Record excerpts
=== Section Start ===

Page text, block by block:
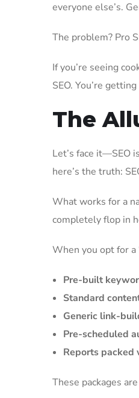
everyone else’s.
The problem? Pro
If you’re seeing
SEO. You’re
The
Let’s face it—SEO
here’s the truth:
What works for a
completely flop in
When you opt for a
Pre-built
Standard
Generic link-
Pre-scheduled
Reports packed
These packages
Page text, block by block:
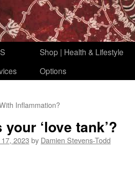
Shop | Health & Lifestyle
Options
Inflammation?
‘love tank’?
2023 by Damien Stevens-Todd
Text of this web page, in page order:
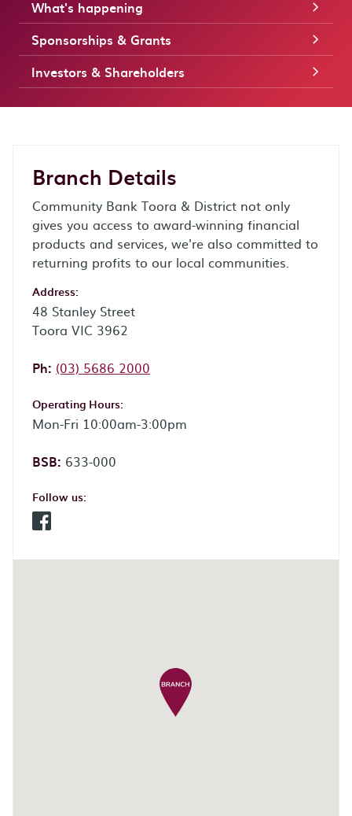
What's happening
Sponsorships & Grants
Investors & Shareholders
Branch Details
Community Bank Toora & District not only
gives you access to award-winning financial
products and services, we're also committed to
returning profits to our local communities.
Address:
48 Stanley Street
Toora VIC 3962
Ph: Phone:
(03) 5686 2000
Operating Hours:
Mon-Fri 10:00am-3:00pm
BSB: 633-000
Follow us:
Facebook
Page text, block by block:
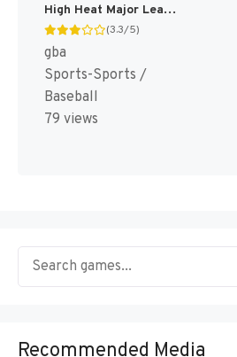
High Heat Major League Baseball 2003 [US]
(3.3/5)
gba
Sports-Sports /
Baseball
79 views
Recommended Media
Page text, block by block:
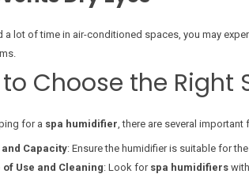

=== Section End ===

Aim of the exercise
Copy the entries exactly. Leave out the images.

Response to the task
Page text, block by block:
everyone else’s.
The problem? Pro
If you’re seeing
SEO. You’re
The
Let’s face it—SEO
here’s the truth:
What works for a
completely flop in
When you opt for a
Pre-built
Standard
Generic link-
Pre-scheduled
Reports packed
These packages
Page text, block by block:
Shop | Health & Lifestyle
Options
Inflammation?
‘love tank’?
2023 by Damien Stevens-Todd
Text of this web page, in page order:
What's happening
Sponsorships & Grants
Investors & Shareholders
Branch Details
Community Bank Toora & District not only
gives you access to award-winning financial
products and services, we're also committed to
returning profits to our local communities.
Address:
48 Stanley Street
Toora VIC 3962
Ph: Phone:
(03) 5686 2000
Operating Hours:
Mon-Fri 10:00am-3:00pm
BSB: 633-000
Follow us:
Facebook
Page text, block by block:
High Heat Major League Baseball 2003 [US]
(3.3/5)
gba
Sports-Sports /
Baseball
79 views
Recommended Media
Page text, block by block:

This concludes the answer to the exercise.